Our generation is supposedly notorious for being inseparable from our phones. Specifically, we are the generation of social media. So, what happens when the pizza delivery person rings the doorbell right when we find the perfect lighting for our selfie? Is it worth leaving the app and actually using a calculator to determine how much to tip the deliverer? With our project, there is no need to choose! You can simultaneously be a hospitable community member while still posing for that selfie. Enter the total cost and use our filter to help you thank your pizza person for their hard work.
How it works
First, when the filter is opened, there is a box over the user's forehead with the label "How much should I tip?". There is also text at the bottom of the screen that says "enter amount here". The user clicks on the text at the bottom and enters the monetary value of a meal they are going to pay for. They then click on the box on their forehead as it randomly cycles through the 6 possible options for 6 seconds. Then, it will stop on one of these percentages. Once the user clicks the box one more time, the amount the user should tip will show up on the box, and the total cost (meal price + tip) will show up on the bottom of the screen.
What it does
This filter allows the user to input the monetary value of a meal. Then, the program randomly selects between 5 possible percent options (15%-20%) for the user to tip. Once a percentage is chosen, the program will calculate how much should be tipped, as well as the total cost of the meal.
How we built it
Challenges we ran into
Since Spark AR is a fairly new platform (only released in August 2018), there is not a lot of information out there from users on how to best manipulate data. Other than some tutorials from Facebook, we had to figure out a lot of the software through trial and error. One of our main challenges was sending data between the patch editor (drag&drop programming area) and the script.

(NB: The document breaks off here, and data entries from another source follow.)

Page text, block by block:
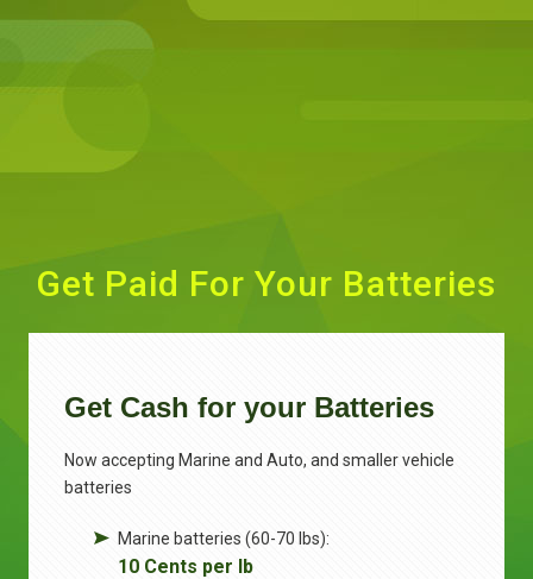
Get Paid For Your Batteries
Get Cash for your Batteries
Now accepting Marine and Auto, and smaller vehicle
batteries
Marine batteries (60-70 lbs):
10 Cents per lb
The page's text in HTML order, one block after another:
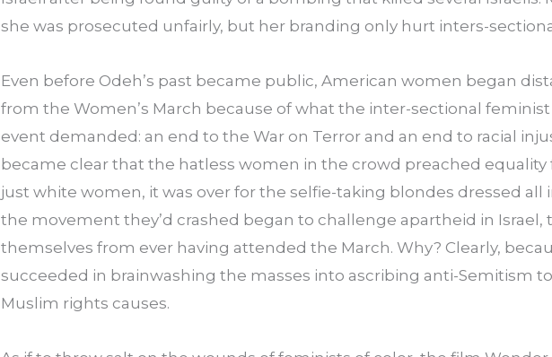
she was prosecuted unfairly, but her branding only hurt inters-
Even before Odeh’s past became public, American women began
from the Women’s March because of what the inter-sectional
event demanded: an end to the War on Terror and an end to racial
became clear that the hatless women in the crowd preached
just white women, it was over for the selfie-taking blondes dressed all
the movement they’d crashed began to challenge apartheid in Israel,
themselves from ever having attended the March. Why? Clearly,
succeeded in brainwashing the masses into ascribing anti-Semitism
Muslim rights causes.
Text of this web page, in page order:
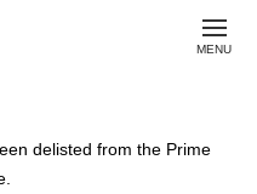
toggle
MENU
delisted from the Prime
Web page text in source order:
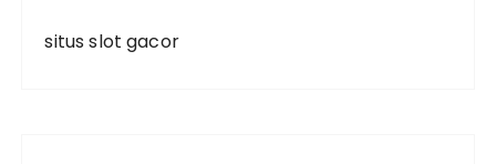
situs slot gacor
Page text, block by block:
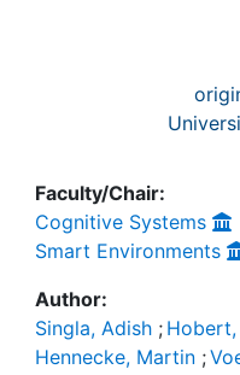
Faculty/Chair:
Cognitive Systems
Smart Environments
Author:
Singla, Adish ;
Hennecke, Martin ;
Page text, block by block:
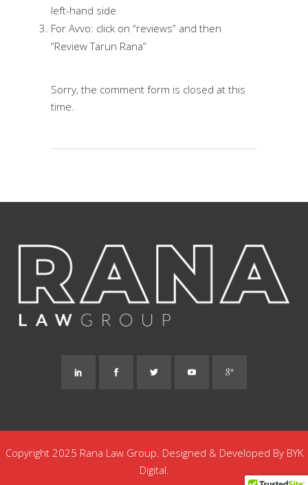
left-hand side
For Avvo: click on “reviews” and then
“Review Tarun Rana”
Sorry, the comment form is closed at this
time.
Copyright 2025 Rana Law Group. Designed & Developed By BYK
Digital.
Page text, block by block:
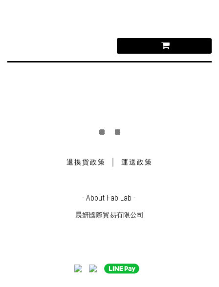
退換貨政策 ｜ 運送政策
- About Fab Lab -
晨妍國際貿易有限公司
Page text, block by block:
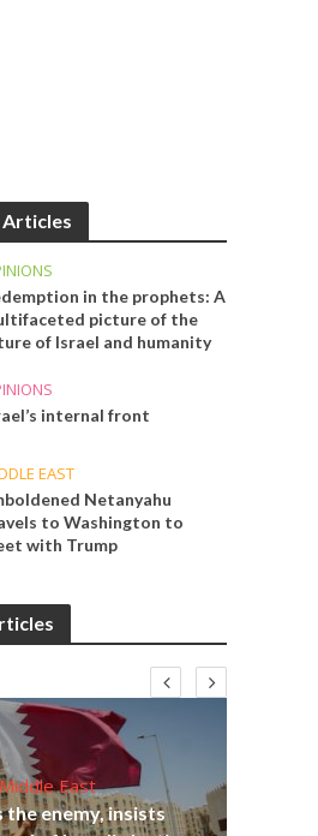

Accomplishments that we're proud of
Considering that this technology is very new, we were very proud of ourselves for being able to comprehend and work with this software, without getting too frustrated. Even with trial and error, we were able to figure out how most things worked by using logic and analytical thinking.
What we learned
First and foremost, we learned so much about the world of AR. Whether it be 3D object placement or learning how to change certain features using script, we learned a great deal about AR that we never knew existed, especially considering how often we use these types of filters on a daily basis. Furthermore, we learned how to use the limited resources we had. Since SparkAR is a fairly new platform, we had to work together and debug our issues without the help of online resources to guide us along the way. Finally, we realized how much there is still to be learned about the world of AR, and we hope that one day we will be able to help create even larger-scale projects using AR.

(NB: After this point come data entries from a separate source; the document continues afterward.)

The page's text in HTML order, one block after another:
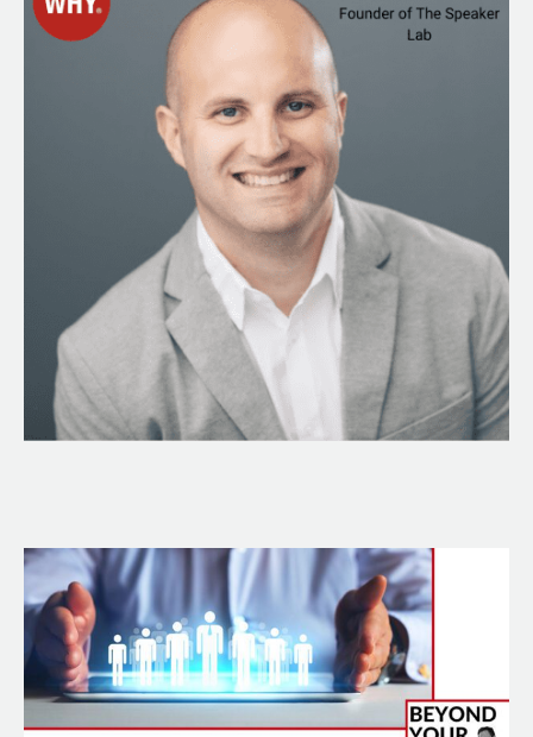
Making
On
Society
Through
With
Grant
Baldwin
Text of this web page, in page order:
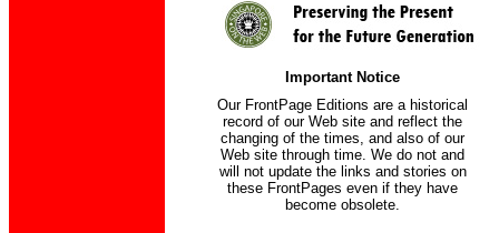
Important Notice
Our FrontPage Editions are a historical
record of our Web site and reflect the
changing of the times, and also of our
Web site through time. We do not and
will not update the links and stories on
these FrontPages even if they have
become obsolete.
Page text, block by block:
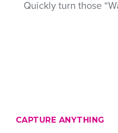
Quickly turn those
CAPTURE ANYTHING
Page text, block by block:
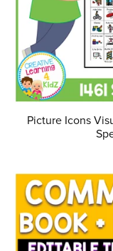
Picture Icons
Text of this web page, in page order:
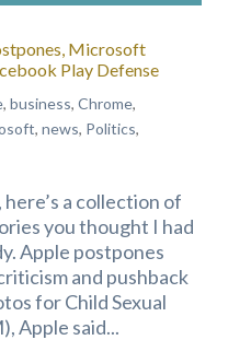
Microsoft
Play Defense
, business, Chrome,
, news, Politics,
a collection of
you thought I had
Apple postpones
and pushback
for Child Sexual
Apple said...
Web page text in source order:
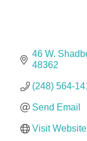
Slab Happy
Glamorous Moms
46 W.
48362
(248) 564-
Send Email
Visit Website
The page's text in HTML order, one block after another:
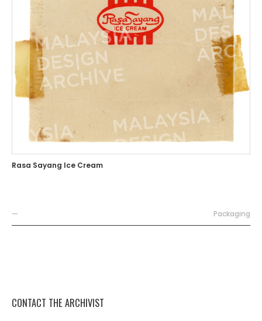
Rasa Sayang Ice Cream
— Packaging
CONTACT THE ARCHIVIST
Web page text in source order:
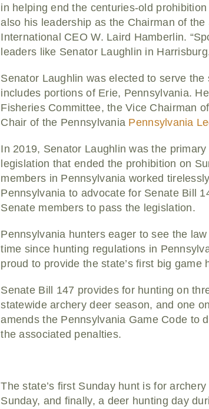
in helping end the centuries-old
also his leadership as the Chairman of
International CEO W. Laird Hamberlin.
leaders like Senator Laughlin in
Senator Laughlin was elected to serve
includes portions of Erie, Pennsylvania.
Fisheries Committee, the Vice Chairman
Chair of the Pennsylvania Pennsylvania
In 2019, Senator Laughlin was the
legislation that ended the prohibition on
members in Pennsylvania worked
Pennsylvania to advocate for Senate Bill
Senate members to pass the legislation.
Pennsylvania hunters eager to see the
time since hunting regulations in
proud to provide the state’s first big
Senate Bill 147 provides for hunting on
statewide archery deer season, and one
amends the Pennsylvania Game Code to
the associated penalties.
The state’s first Sunday hunt is for
Sunday, and finally, a deer hunting day
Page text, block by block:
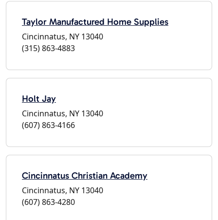
Taylor Manufactured Home Supplies
Cincinnatus, NY 13040
(315) 863-4883
Holt Jay
Cincinnatus, NY 13040
(607) 863-4166
Cincinnatus Christian Academy
Cincinnatus, NY 13040
(607) 863-4280
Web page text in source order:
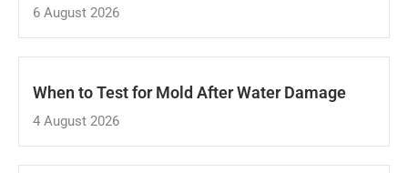
6 August 2026
When to Test for Mold After Water Damage
4 August 2026
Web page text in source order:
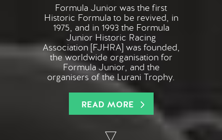
Formula Junior was the first
Historic Formula to be revived, in
1975, and in 1993 the Formula
Junior Historic Racing
Association [FJHRA] was founded,
the worldwide organisation for
Formula Junior, and the
organisers of the Lurani Trophy.
READ MORE
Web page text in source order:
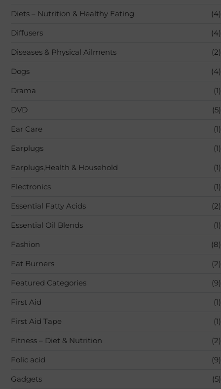
Diets – Nutrition & Healthy Eating (4)
Diffusers (4)
Diseases & Physical Ailments (2)
Dogs (4)
Drama (1)
DVD (5)
Ear Care (1)
Earplugs (1)
Earplugs,Health & Household (1)
Electronics (1)
Essential Fatty Acids (2)
Essential Oil Blends (1)
Fashion (8)
Fat Burners (2)
Featured Categories (9)
First Aid (1)
First Aid Tape (1)
Fitness – Diet & Nutrition (2)
Folic acid (9)
Gadgets (5)
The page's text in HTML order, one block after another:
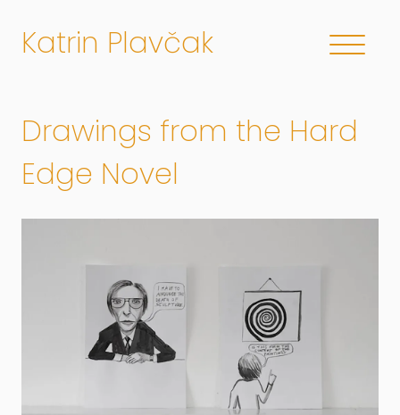
Katrin Plavčak
Drawings from the Hard
Edge Novel
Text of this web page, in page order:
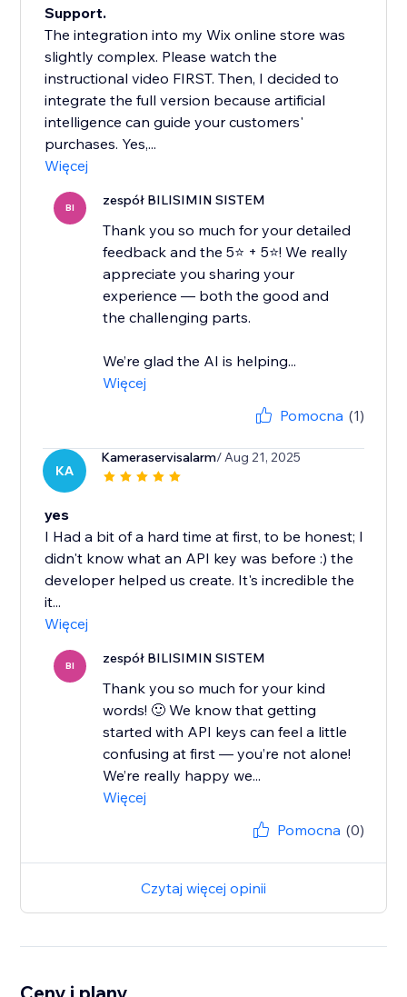
Support.
The integration into my Wix online store was
slightly complex. Please watch the
instructional video FIRST. Then, I decided to
integrate the full version because artificial
intelligence can guide your customers'
purchases. Yes,...
Więcej
BI zespół BILISIMIN SISTEM
Thank you so much for your detailed
feedback and the 5⭐ + 5⭐! We really
appreciate you sharing your
experience — both the good and
the challenging parts.
We’re glad the AI is helping...
Więcej
Pomocna (1)
KA
Kameraservisalarm/ Aug 21, 2025
yes
I Had a bit of a hard time at first, to be honest; I
didn't know what an API key was before :) the
developer helped us create. It's incredible the
it...
Więcej
BI zespół BILISIMIN SISTEM
Thank you so much for your kind
words! 🙂 We know that getting
started with API keys can feel a little
confusing at first — you’re not alone!
We’re really happy we...
Więcej
Pomocna (0)
Czytaj więcej opinii
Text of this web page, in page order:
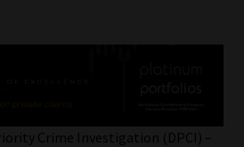
Crime Investigation (DPCI) –
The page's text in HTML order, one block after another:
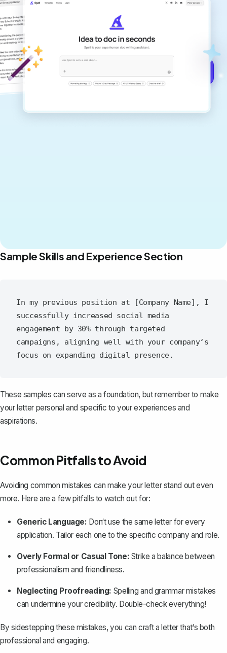
Create remarkably high-quality
documents that are clear, polished, and
never sound like generic AI writing.
Sample Skills and Experience Section
In my previous position at [Company Name], I
successfully increased social media
engagement by 30% through targeted
campaigns, aligning well with your company‘s
These samples can serve as a foundation, but remember to make
your letter personal and specific to your experiences and
aspirations.
Common Pitfalls to Avoid
Avoiding common mistakes can make your letter stand out even
more. Here are a few pitfalls to watch out for:
Generic Language: Don‘t use the same letter for every
application. Tailor each one to the specific company and role.
Overly Formal or Casual Tone: Strike a balance between
professionalism and friendliness.
Neglecting Proofreading: Spelling and grammar mistakes
can undermine your credibility. Double-check everything!
By sidestepping these mistakes, you can craft a letter that‘s both
professional and engaging.

What's next for Tip Calculator Filter
Unfortunately, text user input is an unsupported operation for Instagram filters. Our first goal is to find a way to make our filter Instagram compatible. We could potentially achieve this by having the user selected an amount rounded to the nearest whole so no text from the user is required. Furthermore, an interesting feature to add could be using data of the average tip amount for each restaurant (if that information is available) and suggesting what the most appropriate tip amount is based on previous tippers.